And there could be more. There are zoologists out there who insist that the northern giraffe is not one species, but three; these people are cheerleaders for the Kordofan giraffe which lives in hard-to-get-to places like Chad and the Central African Republic, the Western giraffe (mostly confined to Niger), and the Nubian giraffe which lives in East Africa but isn’t really happy there. Equally the southern giraffe might be two species –the Angolan giraffe, and the South African giraffe. Which would give us eight.
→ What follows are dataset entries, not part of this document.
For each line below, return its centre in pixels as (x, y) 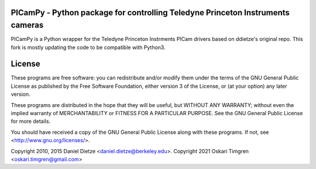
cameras (27, 25)
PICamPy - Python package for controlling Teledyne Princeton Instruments (150, 13)
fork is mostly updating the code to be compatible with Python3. (88, 47)
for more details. (31, 121)
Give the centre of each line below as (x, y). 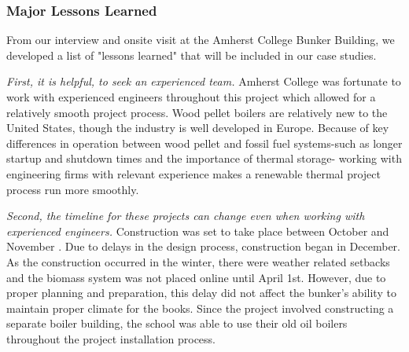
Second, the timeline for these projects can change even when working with (186, 216)
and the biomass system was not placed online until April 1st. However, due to (196, 277)
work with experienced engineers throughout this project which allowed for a (191, 97)
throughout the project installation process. (111, 338)
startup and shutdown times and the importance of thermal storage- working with (204, 158)
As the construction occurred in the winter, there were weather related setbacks (198, 261)
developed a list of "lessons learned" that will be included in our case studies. (192, 55)
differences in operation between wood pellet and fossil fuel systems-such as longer (204, 143)
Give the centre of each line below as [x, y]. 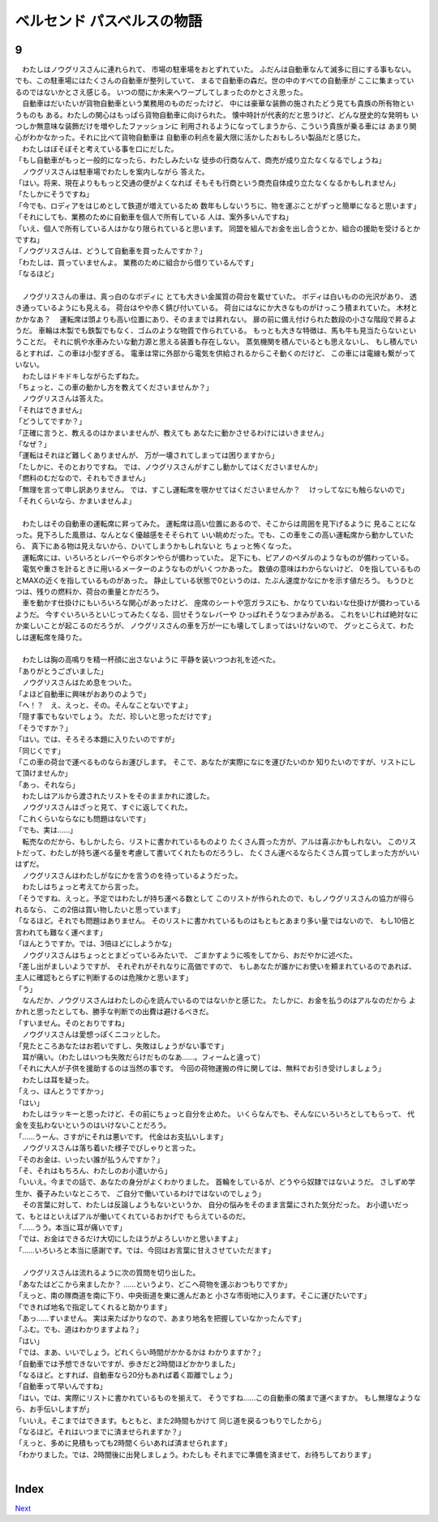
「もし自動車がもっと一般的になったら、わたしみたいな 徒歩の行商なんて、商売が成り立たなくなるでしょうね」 [200, 160]
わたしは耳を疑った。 [57, 1080]
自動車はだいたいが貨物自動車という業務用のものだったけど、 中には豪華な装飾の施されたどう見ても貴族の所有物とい [218, 103]
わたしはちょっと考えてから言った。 [82, 887]
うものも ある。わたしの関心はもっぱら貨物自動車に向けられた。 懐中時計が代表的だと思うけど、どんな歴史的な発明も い [217, 114]
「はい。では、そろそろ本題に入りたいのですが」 [97, 739]
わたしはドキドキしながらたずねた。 [82, 376]
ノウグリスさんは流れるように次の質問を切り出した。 [111, 1273]
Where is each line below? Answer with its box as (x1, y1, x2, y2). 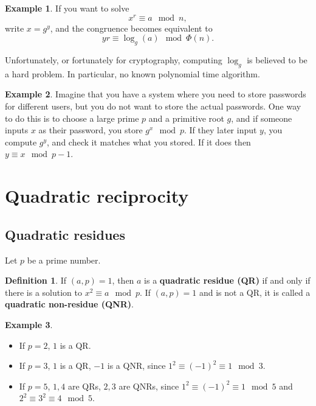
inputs (5, 124, 29, 136)
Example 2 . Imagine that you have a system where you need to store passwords (5, 88, 306, 100)
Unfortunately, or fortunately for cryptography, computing (5, 54, 222, 66)
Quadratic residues (5, 225, 125, 243)
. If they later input (184, 124, 257, 136)
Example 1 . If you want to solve (5, 2, 129, 14)
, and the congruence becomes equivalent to (50, 21, 213, 34)
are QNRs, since (118, 379, 179, 392)
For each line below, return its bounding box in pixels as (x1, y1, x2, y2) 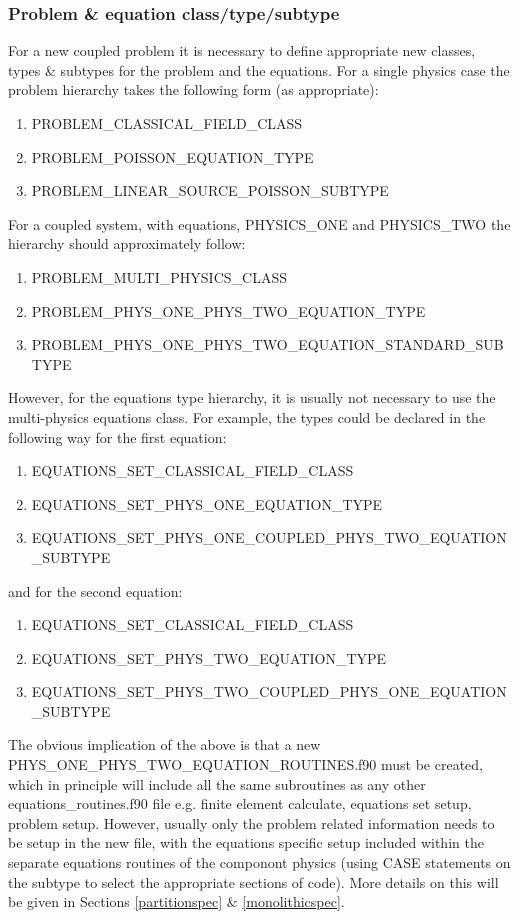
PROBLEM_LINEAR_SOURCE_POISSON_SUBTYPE (31, 180, 389, 201)
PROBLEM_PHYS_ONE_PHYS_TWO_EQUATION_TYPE (31, 300, 426, 321)
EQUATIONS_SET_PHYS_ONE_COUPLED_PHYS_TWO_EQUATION (31, 527, 507, 548)
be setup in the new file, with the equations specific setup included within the (8, 832, 484, 853)
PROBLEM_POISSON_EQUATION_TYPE (31, 146, 314, 167)
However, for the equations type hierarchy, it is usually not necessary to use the (8, 387, 496, 408)
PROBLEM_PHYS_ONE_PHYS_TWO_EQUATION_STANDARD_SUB (31, 334, 504, 355)
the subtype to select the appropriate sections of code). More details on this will (8, 871, 499, 892)
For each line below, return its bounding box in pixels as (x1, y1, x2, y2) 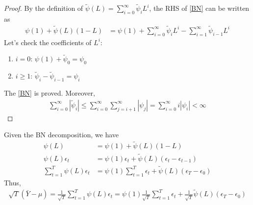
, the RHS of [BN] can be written (149, 3, 250, 13)
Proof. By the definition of (4, 3, 83, 13)
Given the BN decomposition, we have (4, 129, 119, 139)
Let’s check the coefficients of (4, 37, 92, 47)
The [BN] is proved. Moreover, (4, 88, 95, 98)
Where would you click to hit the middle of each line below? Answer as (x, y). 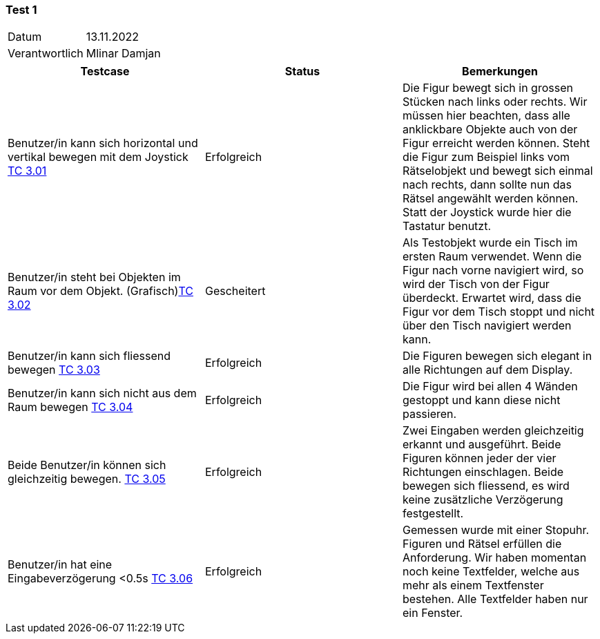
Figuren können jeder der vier (479, 458)
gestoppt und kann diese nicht (481, 400)
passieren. (429, 414)
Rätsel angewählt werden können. (490, 199)
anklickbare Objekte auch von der (490, 130)
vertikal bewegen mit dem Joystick (98, 157)
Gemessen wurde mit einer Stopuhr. (496, 530)
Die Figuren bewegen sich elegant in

This is all rather confusing, and somewhat unexpected. This is the Twenty First Century after all. Surely, we know how many species of giraffe there are? But no. It seems we don’t. The fact is, while zoologists can get very worked up about identifying species, giving them names, describing them in guide-books and so on, nature itself tends to get on with things in a much more messy way, content to leave the cataloguing up to us. Most dictionaries define a ‘species’ broadly, or approximately, as ‘a group of living organisms consisting of similar individuals capable of interbreeding,’ and this is an important definition because the idea of a species is a fundamental concept in biology, in the same way, perhaps, as an element is in chemistry, or a date is in history. A species should be something with hard boundaries, about which we can all agree. But take a look again at that definition. ‘Similar’ is a rather vague word to have in a dictionary definition. Is a reticulated giraffe similar to a Masai giraffe? Well yes. Tourists might see both in parts of Kenya and not be aware they’ve seen two different giraffes. But can they interbreed? Now this is harder to establish. We know from studies of giraffe genes that the four species described above have not exchanged genetic material for over a million years. But this doesn’t mean they couldn’t. Maybe they have been separated geographically for so long they haven’t had the opportunity to try. Perhaps if Noah found two frisky, fecund giraffes – one reticulated and the other, say, a Nubian – they might be persuaded to breed. This isn’t an experiment we can readily carry out, and even if we could, there are powerful ethical arguments that would (and should) prevent us. But even if we were, somehow, to cross a Masai and a Nubian giraffe, it wouldn’t necessarily mean they were the same species.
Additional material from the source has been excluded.